Salah satu beban yang harus kutanggung, Aku dan ayah semakin hari semakin berjarak. Bukan hanya Ayah, Ibu dan saudara yang lain satu demi satu menjauh. Anak bandel, menjadi cap yang menempel di diriku.

Dulu Ayah selalu tanggap pada semua persoalanku. Mulai dari membuat teks pidato saat terpilih jadi ketua OSIS, membantu membuat tugas prakarya , membimbingku ketika ada tes hafalan. Aku mendapat gelar anak kesayangan Ayah. Aku tahu Ayah kecewa karena aku tak menepati janji. Bahkan saat kutunjukkan ijazah SMP yang baru kuterima, Ayah tak acuh. 
"Masih mau sekolah?" Pertanyaannya membuat aku terperangah lalu tertunduk tanpa berani menatapnya.
"Kalau ya, sekolah di Bandung, kalau tidak mau, berhenti saja." Aku  semakin menenggelamkan kepalaku, tertunduk  menyembunyikan air mata yang kian menderas.

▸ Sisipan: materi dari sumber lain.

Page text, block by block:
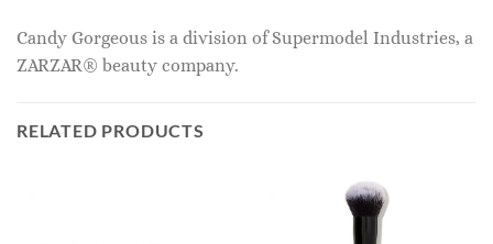
Candy Gorgeous is a division of Supermodel Industries, a
ZARZAR® beauty company.
RELATED PRODUCTS
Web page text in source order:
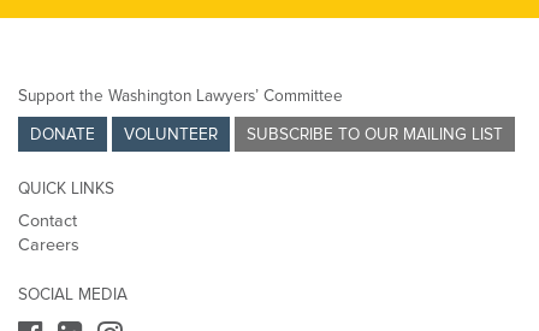
Support the Washington Lawyers’ Committee
DONATE
VOLUNTEER SUBSCRIBE TO OUR MAILING LIST
QUICK LINKS
Contact
Careers
SOCIAL MEDIA
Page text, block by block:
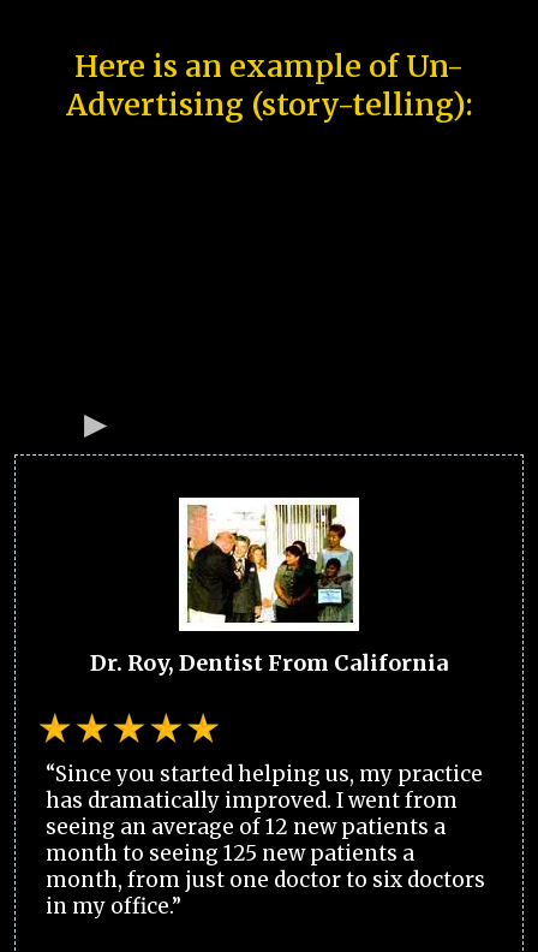
Here is an example of Un-
Advertising (story-telling):
Dr. Roy, Dentist From California
“Since you started helping us, my practice
has dramatically improved. I went from
seeing an average of 12 new patients a
month to seeing 125 new patients a
month, from just one doctor to six doctors
in my office.”
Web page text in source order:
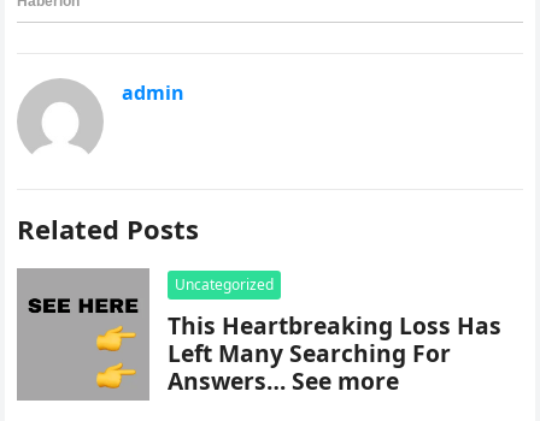
admin
Related Posts
Uncategorized
This Heartbreaking Loss Has
Left Many Searching For
Answers… See more

Ayah meninggalkanku tetap dalam posisi tak berdaya. 

Usiaku baru 15 tahun, aku cukup berprestasi di sekolah, mana mungkin tak sekolah. Aku memang tak punya pilihan dan harus menerima kehendak Ayah. Jarak antara aku dan Rio kini kian jauh. 

@@@@

Penulis:

Rio dan Eka harus berpisah, mereka berharap bisa mewujudkan semua harapan dengan terlebih dahulu mengalah. Mengurangi konflik, mungkin bisa jadi jalan keluar. Rio memilih menyepi di hutan, dan Eka menuruti kehendak orang tuanya, pindah kota.

Rio cukup sibuk dengan pekerjaannya sekarang. Setiap hari menyusuri jalan setapak, berpatroli sejauh tak kurang dari 10 km. Jalan yang dilaluinya ada di antara  pohon-pohon  berbatang besar dengan diameter tak kurang dari 1 meter, daunnya yang rimbun menghalangi cahaya matahari, jalanan jadi gelap. Pohon-pohon perdu dan ilalang terkadang menutup jalan yang  akan mereka lalui.  

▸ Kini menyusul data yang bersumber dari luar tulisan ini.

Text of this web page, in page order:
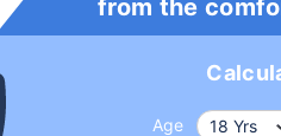
from the
Age
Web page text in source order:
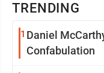
TRENDING
1 Daniel
Confabulation
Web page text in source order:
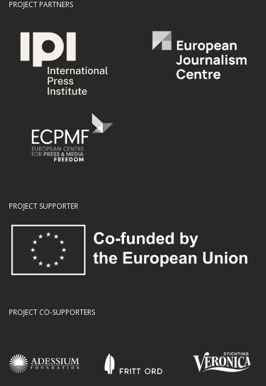
PROJECT PARTNERS
PROJECT SUPPORTER
PROJECT CO-SUPPORTERS
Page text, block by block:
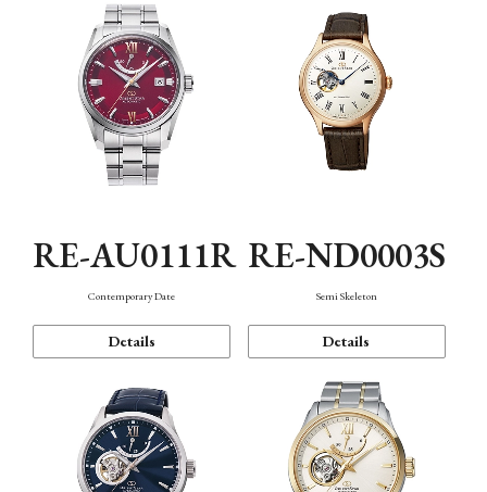
RE-AU0111R
Contemporary Date
Details
RE-ND0003S
Semi Skeleton
Details
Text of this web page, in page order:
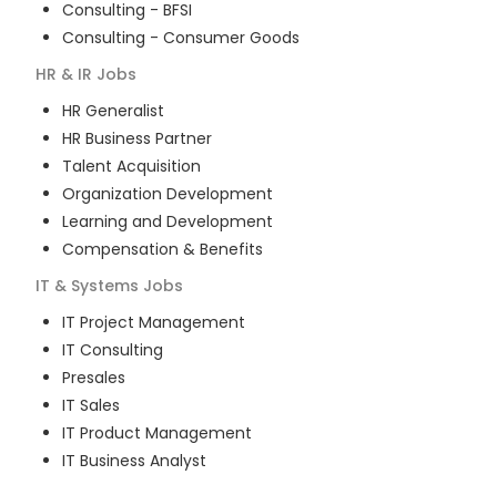
Consulting - BFSI
Consulting - Consumer Goods
HR & IR Jobs
HR Generalist
HR Business Partner
Talent Acquisition
Organization Development
Learning and Development
Compensation & Benefits
IT & Systems Jobs
IT Project Management
IT Consulting
Presales
IT Sales
IT Product Management
IT Business Analyst
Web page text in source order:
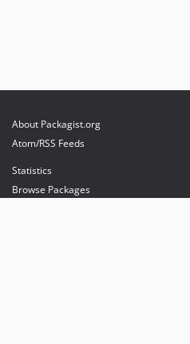
About Packagist.org
Atom/RSS Feeds
Statistics
Browse Packages
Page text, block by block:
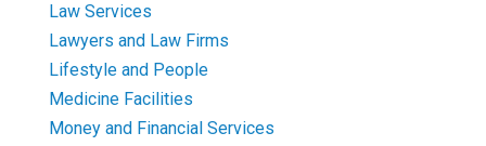
Law Services
Lawyers and Law Firms
Lifestyle and People
Medicine Facilities
Money and Financial Services
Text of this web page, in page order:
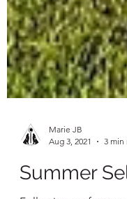
Marie JB
Aug 3, 2021
3 min
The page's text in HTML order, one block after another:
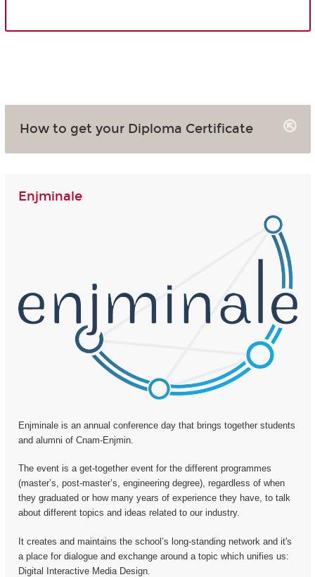
How to get your Diploma Certificate
Enjminale
Enjminale is an annual conference day that brings together students
and alumni of Cnam-Enjmin.
The event is a get-together event for the different programmes
(master’s, post-master’s, engineering degree), regardless of when
they graduated or how many years of experience they have, to talk
about different topics and ideas related to our industry.
It creates and maintains the school’s long-standing network and it's
a place for dialogue and exchange around a topic which unifies us:
Digital Interactive Media Design.

Berpapasan dengan hewan melata  berbisa atau langkahnya tertahan ketika melihat jejak kaki kucing besar  di tanah yang basah, sudah sering terjadi. Rio mulai menikmati pekerjaannya. Menjadi garda depan penyelamat alam. 

"Ada jejak badak," Weli berbisik  sambil menunjuk ke arah depan. Di atas tanah terlihat jejak kaki berukuran  besar, menenggelamkan tanah cukup dalam menandakan pemilik jejak itu hewan berbobot  besar. 

Berdua mereka mengamati jejak tersebut, melakukan pengukuran dan mencatat dalam sebuah buku kecil. Jejak yang akan menjadi ciri individu pemiliknya. Saat melakukan penghitungan jumlah populasi hewan yang masih hidup di lokasi itu,  ini akan sangat berguna. 

Saat sore menjelang, mereka kembali ke barak. Rasa lelah membuat mata mudah terpejam. Malam tak lagi berisi luka.

Cerita Eka berbeda, dia tak bisa membantah keinginan orang tua yang menyuruhnya melanjutkan sekolah di Bandung. Tak ada pilihan ke dua. Berat, itu yang dirasakannya. Tapi,  jika tak diikuti, dia harus berhenti sekolah. Eka tak mau itu. 

Eka juga ingin merasakan lagi kasih sayang seluruh keluarga yang cukup lama hilang. Mungkin dengan cara mematuhi keinginan mereka, semua akan membaik, harapnya. 

Besok Eka akan berangkat ke Bandung. Kegelisahan menyergapnya. Rio harus tahu, tapi bagaimana caranya? Dia masih di pulau. Eka membolak balikkan badannya yang tengah berbaring di tempat tidur. Tak tahu harus berbuat apa. Sesekali dia duduk di sisi tempat tidur, juga tanpa melakukan apa-apa. 

Dipandanginya saja tas berisi pakaian yang besok akan dibawa. Beberapa berkas yang akan digunakan mendaftar sekolah sudah dimasukkannya juga ke dalam tas.

Setelah lama bertingkah tak jelas, Eka kemudian bangun dan berjalan menuju meja belajarnya. Dia mengeluarkan sebuah kaleng berbentuk bulat tingginya sekitar 8 cm, bekas wadah biskuit. Dengan hati-hati dia membuka kaleng itu, dia tak ingin menimbulkan suara gaduh dan membangunkan seisi rumah. Kaleng terbuka, Eka mengeluarkan seluruh isinya, beberapa buah amplop, surat-surat Rio. Dia memasukkan semua surat dalam tas bagian paling bawah, tak boleh ada yang melihat, bisik hatinya. Surat ini akan menemaniku di sana, batinnya.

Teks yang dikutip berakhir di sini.